Einzelhandel droht Geflügelindustrie

21.10.2014 – Wegen der Verfütterung von gentechnisch verändertem Soja droht der Lebensmitteleinzelhandel der Geflügelbranche. „Wenn die großen Tierhalter nicht mitziehen, werden wir auf kleine, regionale zurückgreifen, die einfach auf gentechnikfreie Produktion umschalten können“, heißt es bei Rewe laut einem Bericht im Magazin „Der Spiegel“.

Auch ausländische Lieferanten könnten eine Alternative sein, so Rewe.

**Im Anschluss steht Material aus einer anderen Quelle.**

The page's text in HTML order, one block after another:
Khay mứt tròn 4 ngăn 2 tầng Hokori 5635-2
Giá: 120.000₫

Die gentechnikfreie Fütterung wollen laut Rewe-Bereichsleiter Dr. Ludger Breloh mehrere Einzelhändler zum Standard für ihre Eigenmarken machen. Nicht nur für Eier und Geflügelfleisch – auch Milch soll ab 2015 und bald danach Schweinefleisch folgen, berichtet der Spiegel.

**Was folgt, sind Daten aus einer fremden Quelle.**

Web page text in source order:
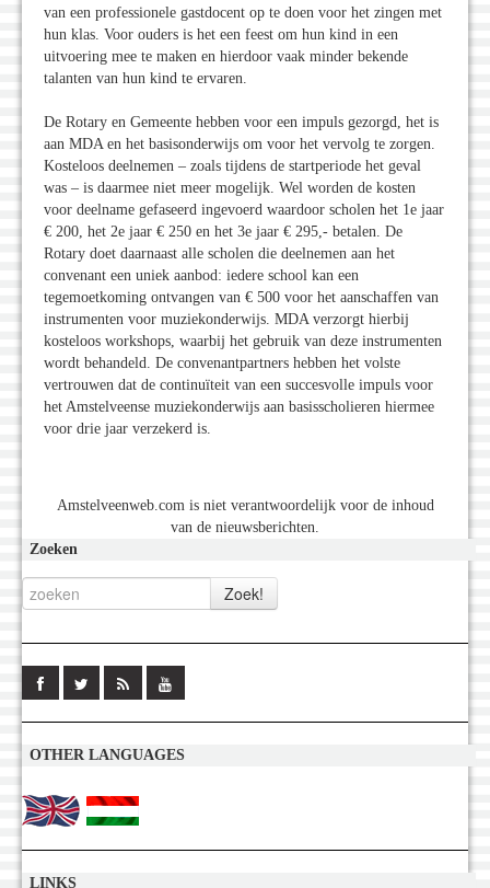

Den Vorschlag der Geflügelbranche, Massenbilanzierungen für gentechnikfreies Futter einzuführen – die eine Fütterung mit gentechnisch veränderten Pflanzen aber nicht ausschließen würden – wies der Einzelhandel zurück. Rewe, Edeka und Co bleiben bei ihrer Forderung: keine Gentechnik im Hennen- und Hähnchenfutter.

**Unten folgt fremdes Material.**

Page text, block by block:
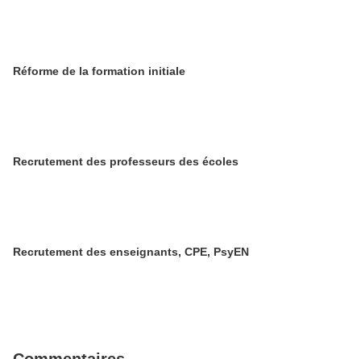
Réforme de la formation initiale
Recrutement des professeurs des écoles
Recrutement des enseignants, CPE, PsyEN

Bei einer Massenbilanzierung würde so viel gentechnikfreies Sojaschrot in den Futtermittelstrom eingespeist werden wie das Mastgeflügel frisst. Allerdings könnte nicht zugesichert werden, dass das gentechnikfreie Sojaschrot tatsächlich bei jedem einzelnen Tier im Futtertrog landet. „Eine Kontrolle der Gentechnikfreiheit wäre enorm erschwert, eine 'Ohne Gentechnik'-Kennzeichnung der Lebensmittel unmöglich“, kritisiert Alexander Hissting, Sprecher des Verband Lebensmittel ohne Gentechnik (VLOG). „Diese halbe Gentechnikfreiheit bietet den Verbrauchern keinerlei Transparenz und damit auch keinen Mehrgewinn bei der Kaufentscheidung. Im Gegenteil bringt sie den Geflügelfleischvermarktern maximale Flexibilität, bis hin zu einer erneuten völligen Aufgabe der Gentechnikfreiheit – ohne, dass es die Verbraucher am Einkaufsregal merken würden“, so Hissting weiter.

Das Argument der Geflügelindustrie, es gebe nicht genug gentechnikfreies Soja, hält der Greenpeace-Agrarexperte Martin Hofstetter laut Spiegel für vorgeschoben. Vielmehr gehe es den Großproduzenten darum, die Kosten zu drücken, um billiger exportieren zu können.